_Dataset records_:
----------------

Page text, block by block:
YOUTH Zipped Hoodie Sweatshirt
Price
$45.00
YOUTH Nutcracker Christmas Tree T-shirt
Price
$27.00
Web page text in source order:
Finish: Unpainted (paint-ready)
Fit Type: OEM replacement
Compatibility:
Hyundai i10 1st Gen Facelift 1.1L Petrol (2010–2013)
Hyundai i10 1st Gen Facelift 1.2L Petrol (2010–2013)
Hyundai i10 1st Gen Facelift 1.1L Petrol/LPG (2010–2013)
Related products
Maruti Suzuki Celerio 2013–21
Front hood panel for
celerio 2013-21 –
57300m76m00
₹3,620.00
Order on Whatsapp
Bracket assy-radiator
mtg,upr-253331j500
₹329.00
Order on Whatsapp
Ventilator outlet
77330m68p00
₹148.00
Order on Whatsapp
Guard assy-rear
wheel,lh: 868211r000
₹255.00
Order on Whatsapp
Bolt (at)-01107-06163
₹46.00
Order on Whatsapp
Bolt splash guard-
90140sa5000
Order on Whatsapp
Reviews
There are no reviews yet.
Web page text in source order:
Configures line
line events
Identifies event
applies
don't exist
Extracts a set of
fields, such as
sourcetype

----------------

_Exercise directions_:
Could you print, exactly and with nothing else, the lines from the one containing "YOUTH Zipped Hoodie Sweatshirt" through the last line of the records above?

_Finished task_:
YOUTH Zipped Hoodie Sweatshirt
Price
$45.00
YOUTH Nutcracker Christmas Tree T-shirt
Price
$27.00
Web page text in source order:
Finish: Unpainted (paint-ready)
Fit Type: OEM replacement
Compatibility:
Hyundai i10 1st Gen Facelift 1.1L Petrol (2010–2013)
Hyundai i10 1st Gen Facelift 1.2L Petrol (2010–2013)
Hyundai i10 1st Gen Facelift 1.1L Petrol/LPG (2010–2013)
Related products
Maruti Suzuki Celerio 2013–21
Front hood panel for
celerio 2013-21 –
57300m76m00
₹3,620.00
Order on Whatsapp
Bracket assy-radiator
mtg,upr-253331j500
₹329.00
Order on Whatsapp
Ventilator outlet
77330m68p00
₹148.00
Order on Whatsapp
Guard assy-rear
wheel,lh: 868211r000
₹255.00
Order on Whatsapp
Bolt (at)-01107-06163
₹46.00
Order on Whatsapp
Bolt splash guard-
90140sa5000
Order on Whatsapp
Reviews
There are no reviews yet.
Web page text in source order:
Configures line
line events
Identifies event
applies
don't exist
Extracts a set of
fields, such as
sourcetype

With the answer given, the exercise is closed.